- Brief -
Would you copy every record exactly as it stands and drop the pictures?

[Data entries]
──────

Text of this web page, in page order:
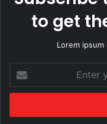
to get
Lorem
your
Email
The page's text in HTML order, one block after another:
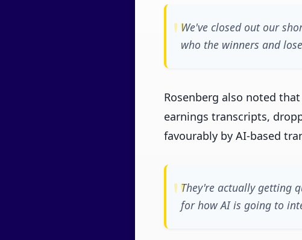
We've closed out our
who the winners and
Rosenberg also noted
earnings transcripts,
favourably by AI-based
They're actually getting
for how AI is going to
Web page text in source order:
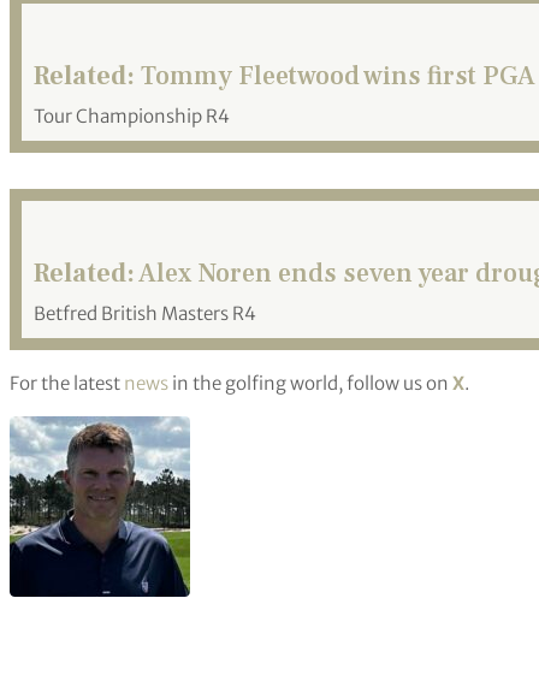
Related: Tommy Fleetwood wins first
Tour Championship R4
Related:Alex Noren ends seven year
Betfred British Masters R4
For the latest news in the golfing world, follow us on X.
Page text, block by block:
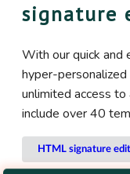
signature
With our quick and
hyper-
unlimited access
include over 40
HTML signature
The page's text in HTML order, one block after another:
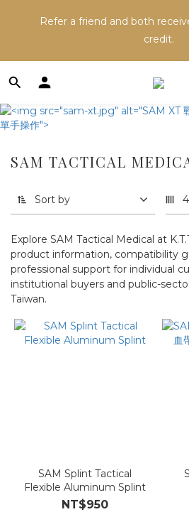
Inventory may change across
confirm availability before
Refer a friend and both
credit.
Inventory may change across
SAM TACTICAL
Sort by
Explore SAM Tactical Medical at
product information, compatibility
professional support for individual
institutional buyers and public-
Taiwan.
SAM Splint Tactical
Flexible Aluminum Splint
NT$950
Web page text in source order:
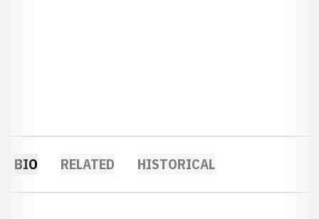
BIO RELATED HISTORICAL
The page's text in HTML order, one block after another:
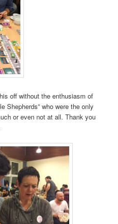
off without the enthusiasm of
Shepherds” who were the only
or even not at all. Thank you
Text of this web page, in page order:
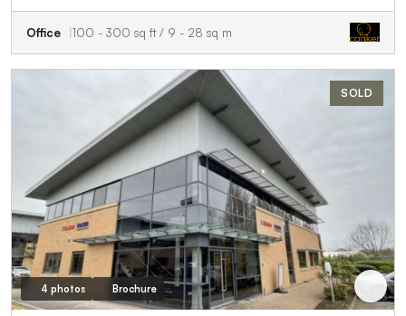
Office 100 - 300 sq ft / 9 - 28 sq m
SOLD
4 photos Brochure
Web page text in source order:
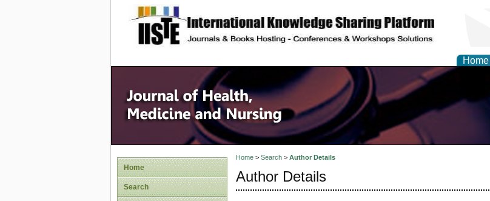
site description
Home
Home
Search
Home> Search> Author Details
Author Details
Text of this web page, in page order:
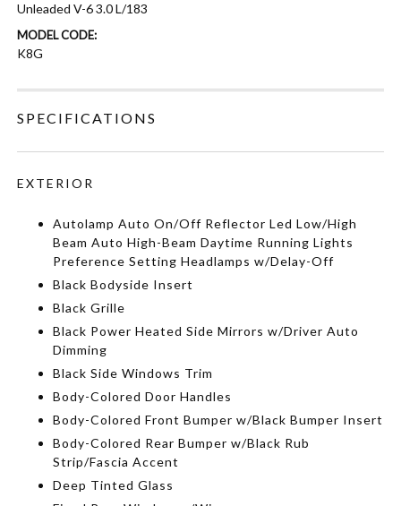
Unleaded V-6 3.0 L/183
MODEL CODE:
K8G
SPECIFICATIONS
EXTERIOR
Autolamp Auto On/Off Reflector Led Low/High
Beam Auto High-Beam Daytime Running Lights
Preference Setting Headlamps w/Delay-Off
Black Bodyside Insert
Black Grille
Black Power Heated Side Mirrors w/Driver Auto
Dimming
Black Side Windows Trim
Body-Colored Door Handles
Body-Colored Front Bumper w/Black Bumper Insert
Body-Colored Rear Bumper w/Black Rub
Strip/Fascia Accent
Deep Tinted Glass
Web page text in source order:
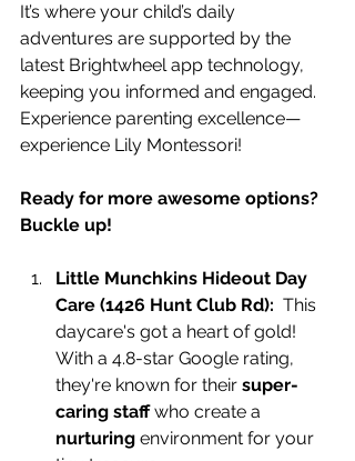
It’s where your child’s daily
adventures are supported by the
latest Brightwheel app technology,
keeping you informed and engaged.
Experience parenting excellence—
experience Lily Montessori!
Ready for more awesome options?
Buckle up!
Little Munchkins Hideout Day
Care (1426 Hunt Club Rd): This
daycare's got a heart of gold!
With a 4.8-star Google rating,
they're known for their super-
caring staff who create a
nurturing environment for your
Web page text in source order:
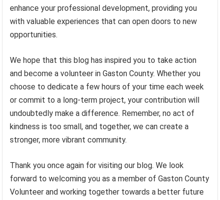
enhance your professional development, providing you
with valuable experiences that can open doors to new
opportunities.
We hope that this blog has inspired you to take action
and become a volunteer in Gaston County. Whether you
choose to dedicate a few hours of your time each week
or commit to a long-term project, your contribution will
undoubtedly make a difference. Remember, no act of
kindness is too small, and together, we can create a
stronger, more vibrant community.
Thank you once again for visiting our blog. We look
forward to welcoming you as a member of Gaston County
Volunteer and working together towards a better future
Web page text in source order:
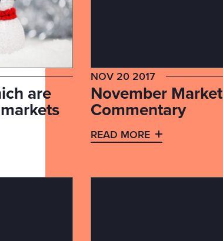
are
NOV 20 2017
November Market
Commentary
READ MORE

──────

- Response below -
Text of this web page, in page order:
to get
Lorem
your
Email
The page's text in HTML order, one block after another:
We've closed out our
who the winners and
Rosenberg also noted
earnings transcripts,
favourably by AI-based
They're actually getting
for how AI is going to
Web page text in source order:
Related: Tommy Fleetwood wins first
Tour Championship R4
Related:Alex Noren ends seven year
Betfred British Masters R4
For the latest news in the golfing world, follow us on X.
Page text, block by block:
signature
With our quick and
hyper-
unlimited access
include over 40
HTML signature
The page's text in HTML order, one block after another:
Inventory may change across
confirm availability before
Refer a friend and both
credit.
Inventory may change across
SAM TACTICAL
Sort by
Explore SAM Tactical Medical at
product information, compatibility
professional support for individual
institutional buyers and public-
Taiwan.
SAM Splint Tactical
Flexible Aluminum Splint
NT$950
Web page text in source order:
BIO RELATED HISTORICAL
The page's text in HTML order, one block after another:
off without the enthusiasm of
Shepherds” who were the only
or even not at all. Thank you
Text of this web page, in page order:
Office 100 - 300 sq ft / 9 - 28 sq m
SOLD
4 photos Brochure
Web page text in source order:
site description
Home
Home
Search
Home> Search> Author Details
Author Details
Text of this web page, in page order:
Unleaded V-6 3.0 L/183
MODEL CODE:
K8G
SPECIFICATIONS
EXTERIOR
Autolamp Auto On/Off Reflector Led Low/High
Beam Auto High-Beam Daytime Running Lights
Preference Setting Headlamps w/Delay-Off
Black Bodyside Insert
Black Grille
Black Power Heated Side Mirrors w/Driver Auto
Dimming
Black Side Windows Trim
Body-Colored Door Handles
Body-Colored Front Bumper w/Black Bumper Insert
Body-Colored Rear Bumper w/Black Rub
Strip/Fascia Accent
Deep Tinted Glass
Web page text in source order:
It’s where your child’s daily
adventures are supported by the
latest Brightwheel app technology,
keeping you informed and engaged.
Experience parenting excellence—
experience Lily Montessori!
Ready for more awesome options?
Buckle up!
Little Munchkins Hideout Day
Care (1426 Hunt Club Rd): This
daycare's got a heart of gold!
With a 4.8-star Google rating,
they're known for their super-
caring staff who create a
nurturing environment for your
Web page text in source order:
enhance your professional development, providing you
with valuable experiences that can open doors to new
opportunities.
We hope that this blog has inspired you to take action
and become a volunteer in Gaston County. Whether you
choose to dedicate a few hours of your time each week
or commit to a long-term project, your contribution will
undoubtedly make a difference. Remember, no act of
kindness is too small, and together, we can create a
stronger, more vibrant community.
Thank you once again for visiting our blog. We look
forward to welcoming you as a member of Gaston County
Volunteer and working together towards a better future
Web page text in source order:
are
NOV 20 2017
November Market
Commentary
READ MORE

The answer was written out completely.